I am not being negative for the sake of being negative. This rally does not make any sense. How many times now have we seen the market rally on hope only to be disappointed. This time is not different, we will be disappointed.
There are only two ways out of this mess for Europe. Debt can be written down and defaults occur across the board and banks fail, or they print money like crazy to monetize the debt and prevent contagion. That’s it. It is really that simple. The problem in Europe is that so many countries are completely incapable of paying back their debts. They cannot get the growth, as Greece has proven thanks to the Troika’s recent report, in tax revenues, exports, or people (larger labor force via population growth to increase GDP) to climb out of their debt. If the EFSF is approved to bail out failing banks and a defaulting Greece all that does is make Germany and France the next Greece because there is no way Italy, Spain, or Portugal, can contribute and pay back Greece’s debts when they cannot even pay back their own.
More than any other country, Germany does not want to print. Inflation from the monetization of debt after World War I helped create the extreme economic conditions that led to the rise of the Nazi Party and Hitler. This is why Stark resigned from the ECB recently and rates at the ECB were not lowered thanks to the 3% inflation report. Unfortunately, given the pressure and alternatives, Germany might be forced to print or go along with monetizing debt.
Monetizing debt will not come without investors in the market and some banks taking losses. Just like in 2008 when the entire U.S. financial system was bailed out except for Lehman and credit/lending dried up, the market will fall hard. If you recall, Lehman failed in September yet the market didn’t crash and bottom until March, while the S&P 500 (NYSEARCA:SPY) trading at its lowest point. However, in the long run, once the losses are taken and the recessions and depression in Europe bottom out (maybe within a year or a few years) all that printed money will push stocks higher as earnings are nominal and not real. Unlike the USD, the euro is not the primary reserve currency in the world. If things get really bad, countries do have other places that they can go and dumping the euro for USD (which is also garbage in the long run) is easier than dumping all USD for euros or something else. Monetizing debt with the euro is far more dangerous than what the U.S. did in 2008. Short the euro.

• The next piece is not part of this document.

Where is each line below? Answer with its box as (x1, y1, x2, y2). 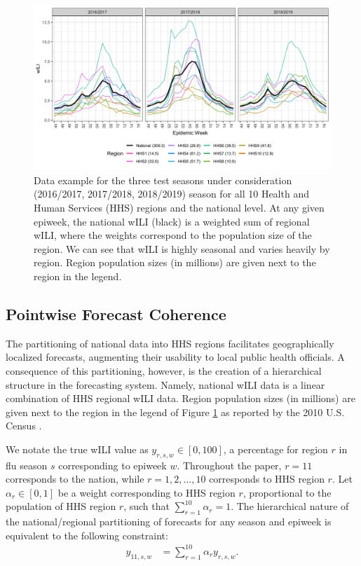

Either way you look at it, the euro is destined to fall. If European leaders print euros to monetize debt or they just let countries default (or a combination of both) the euro will tank. The rally in the both the markets and the euro will be short lived. Look to buy ProShares UltraShort S&P 500 ETF (NYSEARCA:SDS), ProShares UltraPro Short S&P 500 ETF (NYSEARCA:SPXU-OLD), or ProShares Short S&P 500 ETF (NYSEARCA:SH) to short the market. Use the ProShares UltraShort Euro ETF (NYSEARCA:EUO) and Market Vectors Double Short Euro ETN (NYSEARCA:DRR) to bet against the euro. I love gold in the long term as well and that can be played with GLD, but be wary of it in the short term. If we have another crash in the market, everything will likely fall.
Disclosure: I am long SPXU-OLD.
Disclosure: I am long SPXU-OLD.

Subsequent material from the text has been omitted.